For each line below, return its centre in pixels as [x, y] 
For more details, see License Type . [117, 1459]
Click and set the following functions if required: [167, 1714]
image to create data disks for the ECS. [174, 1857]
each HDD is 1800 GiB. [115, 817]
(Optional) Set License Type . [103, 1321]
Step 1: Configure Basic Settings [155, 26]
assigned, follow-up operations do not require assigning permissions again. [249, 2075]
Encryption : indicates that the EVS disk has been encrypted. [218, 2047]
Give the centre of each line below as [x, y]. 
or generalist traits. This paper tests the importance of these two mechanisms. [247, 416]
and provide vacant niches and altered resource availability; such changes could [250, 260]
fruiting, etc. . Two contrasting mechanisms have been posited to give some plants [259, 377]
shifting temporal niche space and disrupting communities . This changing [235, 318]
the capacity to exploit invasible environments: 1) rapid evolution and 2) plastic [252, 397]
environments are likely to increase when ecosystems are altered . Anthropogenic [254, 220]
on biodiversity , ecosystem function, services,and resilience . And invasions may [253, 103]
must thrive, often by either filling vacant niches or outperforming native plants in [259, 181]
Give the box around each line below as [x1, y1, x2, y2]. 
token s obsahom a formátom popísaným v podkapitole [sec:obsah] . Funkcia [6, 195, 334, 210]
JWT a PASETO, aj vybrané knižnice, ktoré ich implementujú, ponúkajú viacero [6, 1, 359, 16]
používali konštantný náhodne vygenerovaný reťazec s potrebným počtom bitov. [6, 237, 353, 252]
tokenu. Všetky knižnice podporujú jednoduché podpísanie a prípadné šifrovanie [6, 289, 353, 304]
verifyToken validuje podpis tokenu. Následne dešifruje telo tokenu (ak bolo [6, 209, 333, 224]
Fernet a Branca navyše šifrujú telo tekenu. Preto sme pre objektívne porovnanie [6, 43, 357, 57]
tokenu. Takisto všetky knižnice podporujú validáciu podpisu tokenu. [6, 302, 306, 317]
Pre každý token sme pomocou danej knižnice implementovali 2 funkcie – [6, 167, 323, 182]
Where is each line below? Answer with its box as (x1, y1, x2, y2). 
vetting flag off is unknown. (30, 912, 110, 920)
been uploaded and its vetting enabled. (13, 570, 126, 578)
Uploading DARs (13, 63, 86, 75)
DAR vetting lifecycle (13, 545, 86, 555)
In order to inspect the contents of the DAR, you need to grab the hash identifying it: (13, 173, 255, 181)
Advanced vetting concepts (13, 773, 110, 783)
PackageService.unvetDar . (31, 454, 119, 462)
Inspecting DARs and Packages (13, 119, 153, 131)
◆ ◆ ◆ ◆ ◆ ◆ ◆
§ What to work on: Each line above must be retyped exactly.

§ Output of the exercise:
For each line below, return its centre in pixels as [x, y] 
For more details, see License Type . [117, 1459]
Click and set the following functions if required: [167, 1714]
image to create data disks for the ECS. [174, 1857]
each HDD is 1800 GiB. [115, 817]
(Optional) Set License Type . [103, 1321]
Step 1: Configure Basic Settings [155, 26]
assigned, follow-up operations do not require assigning permissions again. [249, 2075]
Encryption : indicates that the EVS disk has been encrypted. [218, 2047]
Give the centre of each line below as [x, y]. 
or generalist traits. This paper tests the importance of these two mechanisms. [247, 416]
and provide vacant niches and altered resource availability; such changes could [250, 260]
fruiting, etc. . Two contrasting mechanisms have been posited to give some plants [259, 377]
shifting temporal niche space and disrupting communities . This changing [235, 318]
the capacity to exploit invasible environments: 1) rapid evolution and 2) plastic [252, 397]
environments are likely to increase when ecosystems are altered . Anthropogenic [254, 220]
on biodiversity , ecosystem function, services,and resilience . And invasions may [253, 103]
must thrive, often by either filling vacant niches or outperforming native plants in [259, 181]
Give the box around each line below as [x1, y1, x2, y2]. 
token s obsahom a formátom popísaným v podkapitole [sec:obsah] . Funkcia [6, 195, 334, 210]
JWT a PASETO, aj vybrané knižnice, ktoré ich implementujú, ponúkajú viacero [6, 1, 359, 16]
používali konštantný náhodne vygenerovaný reťazec s potrebným počtom bitov. [6, 237, 353, 252]
tokenu. Všetky knižnice podporujú jednoduché podpísanie a prípadné šifrovanie [6, 289, 353, 304]
verifyToken validuje podpis tokenu. Následne dešifruje telo tokenu (ak bolo [6, 209, 333, 224]
Fernet a Branca navyše šifrujú telo tekenu. Preto sme pre objektívne porovnanie [6, 43, 357, 57]
tokenu. Takisto všetky knižnice podporujú validáciu podpisu tokenu. [6, 302, 306, 317]
Pre každý token sme pomocou danej knižnice implementovali 2 funkcie – [6, 167, 323, 182]
Where is each line below? Answer with its box as (x1, y1, x2, y2). 
vetting flag off is unknown. (30, 912, 110, 920)
been uploaded and its vetting enabled. (13, 570, 126, 578)
Uploading DARs (13, 63, 86, 75)
DAR vetting lifecycle (13, 545, 86, 555)
In order to inspect the contents of the DAR, you need to grab the hash identifying it: (13, 173, 255, 181)
Advanced vetting concepts (13, 773, 110, 783)
PackageService.unvetDar . (31, 454, 119, 462)
Inspecting DARs and Packages (13, 119, 153, 131)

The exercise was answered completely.